Il 27 aprile 2004 ho trasmesso la denuncia al presidente della Commissione. La Commissione ha inviato il suo parere il 22 giugno 2004 e il 15 luglio 2004 Lei mi ha informato che il caso poteva considerarsi risolto. Il 25 agosto 2004 la Commissione ha trasmesso al Mediatore la prova che il pagamento in questione era stato effettuato.

Le scrivo ora per confermare i risultati delle indagini che sono state effettuate e per chiudere formalmente il caso.


IL RECLAMO

La denuncia è stata presentata per la prima volta il 18 febbraio 2004 dal direttore di una società denominata Y. Tuttavia, poiché mancavano documenti giustificativi, i servizi del Mediatore hanno contattato il denunciante e, il 29 marzo 2004, i consulenti legali della società hanno inviato i documenti richiesti.

Secondo il denunciante, i fatti possono essere riassunti come segue:

Nel 1998 la società ha effettuato la valutazione intermedia del progetto Z in Sudafrica nell'ambito di un contratto firmato con la Commissione europea.

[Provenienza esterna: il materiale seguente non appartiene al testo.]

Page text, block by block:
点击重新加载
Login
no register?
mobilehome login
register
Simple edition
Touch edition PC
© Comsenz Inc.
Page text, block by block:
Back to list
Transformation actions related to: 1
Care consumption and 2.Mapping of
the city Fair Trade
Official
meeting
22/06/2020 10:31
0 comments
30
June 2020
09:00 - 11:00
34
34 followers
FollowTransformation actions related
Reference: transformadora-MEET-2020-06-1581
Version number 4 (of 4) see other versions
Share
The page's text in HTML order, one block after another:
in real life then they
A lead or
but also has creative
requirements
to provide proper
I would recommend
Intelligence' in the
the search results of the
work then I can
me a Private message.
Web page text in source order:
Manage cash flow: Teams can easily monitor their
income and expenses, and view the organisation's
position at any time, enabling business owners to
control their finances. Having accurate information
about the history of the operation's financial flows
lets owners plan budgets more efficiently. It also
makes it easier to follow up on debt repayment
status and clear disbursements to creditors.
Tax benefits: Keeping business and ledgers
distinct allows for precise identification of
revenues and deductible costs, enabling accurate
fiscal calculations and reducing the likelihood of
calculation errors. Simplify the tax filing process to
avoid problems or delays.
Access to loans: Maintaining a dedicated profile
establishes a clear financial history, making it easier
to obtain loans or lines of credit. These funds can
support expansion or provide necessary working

Nel giugno 2001 la delegazione della Commissione in Sud Africa ha contattato la società per effettuare la valutazione finale di Z. Tuttavia, per questa seconda missione, la società ha firmato un contratto con Z e non con la Commissione. Il 5 dicembre 2001 la società ha presentato una fattura, comprensiva di diritti e spese rimborsabili, per un importo di EUR 10 336,67. Tuttavia, Z non è stata in grado di pagare la società per i suoi servizi.

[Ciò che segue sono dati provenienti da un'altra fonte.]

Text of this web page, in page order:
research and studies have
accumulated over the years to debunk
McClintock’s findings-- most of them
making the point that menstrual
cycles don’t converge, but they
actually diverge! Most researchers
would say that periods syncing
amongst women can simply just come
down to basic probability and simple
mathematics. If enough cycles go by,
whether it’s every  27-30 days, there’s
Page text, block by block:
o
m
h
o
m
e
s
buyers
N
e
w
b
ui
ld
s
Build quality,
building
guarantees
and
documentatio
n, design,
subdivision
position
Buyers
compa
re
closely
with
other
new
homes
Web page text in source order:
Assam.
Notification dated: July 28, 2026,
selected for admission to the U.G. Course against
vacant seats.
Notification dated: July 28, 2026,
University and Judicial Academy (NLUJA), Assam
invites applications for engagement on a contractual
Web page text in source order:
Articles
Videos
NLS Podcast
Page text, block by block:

Il denunciante ha contattato sia Z che la delegazione della Commissione in numerose occasioni, ma senza successo. Ha poi contattato l'Ufficio per la cooperazione in materia di aiuti europei (DG AIDCO).

L'11 dicembre 2003 ha ricevuto una risposta dalla DG AIDCO. Poiché il contratto è stato firmato tra Z e la società, la DG AIDCO ha ritenuto che la Commissione non avesse alcun motivo giuridico per pagare il denunciante, ma si è impegnata a garantire che Z avrebbe rispettato i suoi impegni nei confronti del denunciante. Ciò è stato successivamente confermato da una lettera della Commissione dell'11 febbraio 2004.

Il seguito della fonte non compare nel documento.